– Как? – переспросила Жанна. – Ну хотя бы поцеловать меня сейчас.
Я взял ее за плечи и поцеловал в обе щеки, а потом чмокнул в губы. Неловко, тушуясь, словно делал нечто такое, чего можно было стыдиться. Я и на самом деле жутко стыдился…
– Расстегни мне пуговицы на блузке, – сказала она, взяв меня за руку и подняв ее к своей шее.
Я неловко справился с верхней пуговицей, чувствуя, как в моей груди поднимается какая-то странная волна, жгучая и хмельная, и тут услышал голос бабушки:
– Катя! Ужинать…
Я заметил, как изменилась в лице Жанна. Она умела держать эмоции в узде, но сейчас это было выше ее сил.
– Не уходи!
– Не могу, я должен…
– Прошу тебя.
Казалось, эту минуту она ждала едва ли не всю жизнь… А я, напротив, вдруг почувствовал облегчение, словно снял с плеч груз огромной ответственности. Это было похоже на предательство, и тем не менее ноги уже вели меня к двери, в то время как глаза Жанны наполнялись слезами.
– Катерин, это нечестно.
Я все понимал и тем не менее уходил.
Бабушка уже ждала на кухне. Поначалу была сдержанна и деловита, ничто – ни в облике, ни в осанке, ни в выражении глаз, всегда таком красноречивом – не напоминало об эмоциональном взрыве, который сотряс ее всего несколько часов назад. Потом попыталась шутить, но я не отвечал на ее слова и сидел, тупо глядя в тарелку. Мы некоторое время молчали. Улыбка постепенно сползла с ее губ. Она побледнела, как бывало всегда, когда видела, что мне не по себе, потом подошла и мягко потрепала мой подбородок.
– Что-то не так, скажи?
Я знал, что лучше было бы сказать, но совсем не соображал, как это сделать, какие слова найти. Да и какие тут могут быть слова?

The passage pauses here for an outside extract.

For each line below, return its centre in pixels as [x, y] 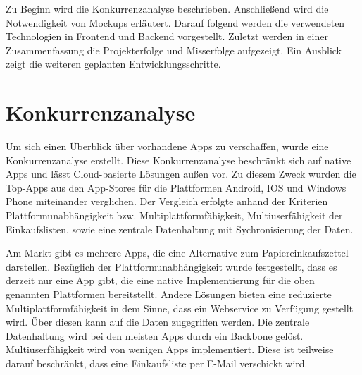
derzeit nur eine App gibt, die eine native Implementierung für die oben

– Доверься мне, – сказала она, сев рядом.
И я доверился.
Глава 2
Мы выпивали по поводу моего семидесятилетия.
«Мы» – это мой сын Святослав с женой, дочь Гаянэ с мужем и сосед Тарас Теменюк, предложивший тост за появление старушки в моем доме. Я был уже в подпитии и в ответ наорал. Благо Вагифа с Натэлой не было. Натэлу этот тост наверняка бы потряс, а Вагиф мог бы и мордобой устроить. Они с Теменюком друг друга не выносят.
Без скандала, правда, не обошлось. Гаянэ именно в эту минуту вносила блюдо с долмой и от слов Тараса выронила супницу. Потом села на краешек стула, тут же оказалась на полу вслед за лакомством, составлявшим особую гордость ее кулинарии, и пошла рыдать, а ее муж и брат не нашли ничего лучше, как устроить ор.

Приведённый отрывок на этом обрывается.